The built-in classifier maps well-known template keys (code.added, code.deleted, code.modified, code.renamed, code.moved, code.signature_changed, etc.) into RhetoricalCategory::{Removal, Addition, Modification, Other}. For domain-specific keys, pass a custom classifier via DocumentPlan::from_events_classified(events, engine, |key| …). Within each section, events sharing an entity stay clustered so co-reference still works.

Sessions, Discourse State, and Long-Lived Services

Engine is stateless after construction — all template registrations, grammar rules, and configuration are immutable. Every render() call takes a &mut Session that carries the discourse state (focus stack, word-frequency log, list-style cycle, round-robin counters) for one logical narrative.

Pick the lifecycle that matches your workload:

Single narrative / batch — create one Session, share it across the whole batch. The engine links outputs together through it.
Multi-tenant / long-lived service — create one Session per request. Drop it when the request ends, or call session.reset() to reuse the allocation. The Engine itself is Send + Sync and can safely be shared across threads (e.g. inside an Arc).
Isolated renders — create a fresh Session::new() for each call. State never leaks between calls.
Failed renders are safe — render() is transactional: if a render fails (missing slot in Strict mode, unknown pipe, etc.), the session state is rolled back to what it was before the call.

Per-request session:

// Engine is shared; sessions are per-request
let mut session = engine.new_session();   // or Session::new()

engine.render(&mut session, "code.renamed", &event1)?;
engine.render(&mut session, "code.modified", &event2)?;
// ...generates output linking these two events...

session.reset();  // start a new narrative in the same session

engine.render(&mut session, "code.added", &event3)?;
// ...starts fresh, no pronouns or connectives referencing prior events

Builder API

For complex programmatic sentences where templates get unwieldy:

use prosaic_core::{Sentence, Clause, Voice, entity, Tense};

let sentence = Sentence::new()
    .subject(entity("class", "Foo"))
    .verb("rename", Tense::Past)       // default: passive voice
    .object("Foobar")
    .clause(
        Clause::which("impacts")
            .amount(6)
            .noun("direct consumer")
            .list(&["Baz", "Qux", "Quux", "Corge", "Grault", "Garply"])
            .truncate(3),
    )
    .render(&engine)?;
// "The class Foo was renamed to Foobar which impacts 6 direct consumers..."

// Active voice
let active = Sentence::new()
    .subject(entity("team", "Backend"))
    .verb("deploy", Tense::Past)
    .voice(Voice::Active)
    .object("the service")
    .render(&engine)?;
// "The team Backend deployed the service"

// Custom preposition
let replaced = Sentence::new()
    .subject(entity("class", "OldParser"))
    .verb("replace", Tense::Past)
    .preposition("with")
    .object("NewParser")
    .render(&engine)?;
// "The class OldParser was replaced with NewParser"
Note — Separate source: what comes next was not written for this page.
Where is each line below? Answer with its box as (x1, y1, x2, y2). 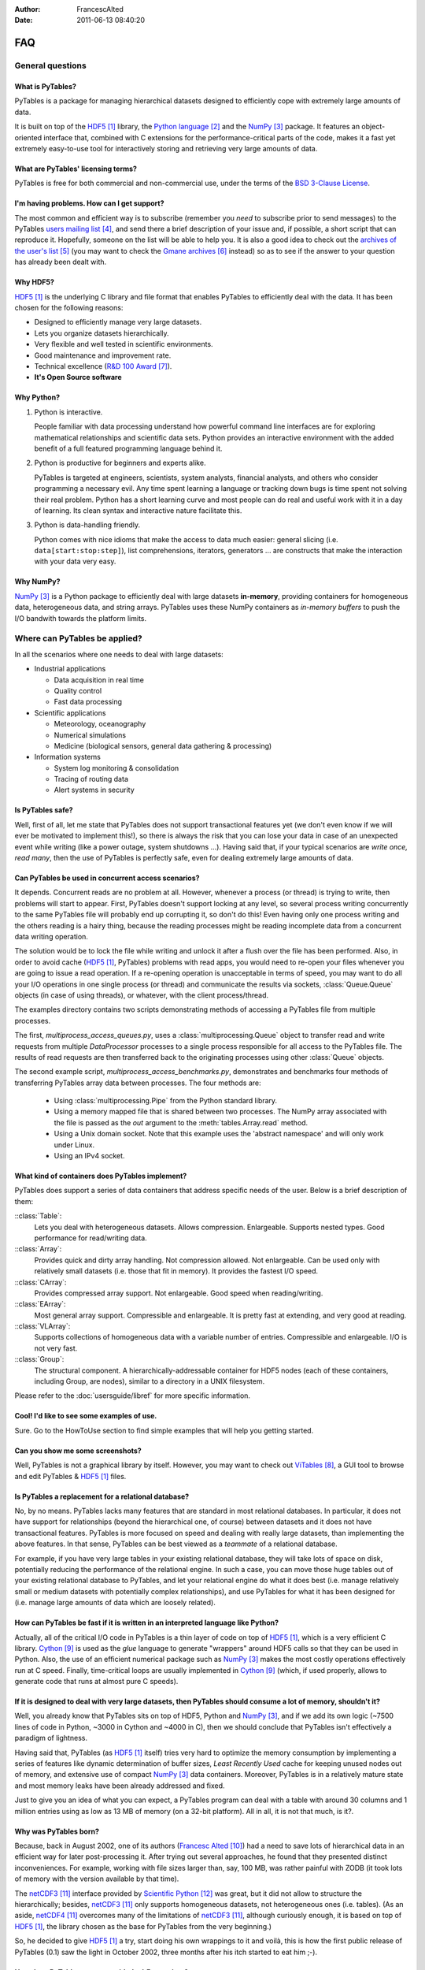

Tense handles Past, Present, and Future for the simple case; for richer constructions (present perfect, progressive, conditional) use .form(VerbForm::…) — see Tense and Aspect above. Passive voice uses past participles for irregular verbs ("was renamed", "was broken", "was chosen").

Derive Macro

Convert structs to template contexts automatically:

use prosaic_derive::IntoContext;

#[derive(IntoContext)]
struct RenameEvent {
    entity_type: String,
    old_name: String,
    new_name: String,
    consumer_count: i64,
    consumers: Vec<String>,
}

let event = RenameEvent { /* ... */ };
let mut session = engine.new_session();
let sentence = engine.render(&mut session, "code.renamed", event)?;

Supported field types: String, &str (cloned into the context), integer types (i8…i64, u8…u64, usize, isize), Vec<String>, and Option<T> wrapping any of those (skipped when None). Unsupported field types produce a compile-time error — no silent drops — so template slots can't disappear from a struct without being noticed.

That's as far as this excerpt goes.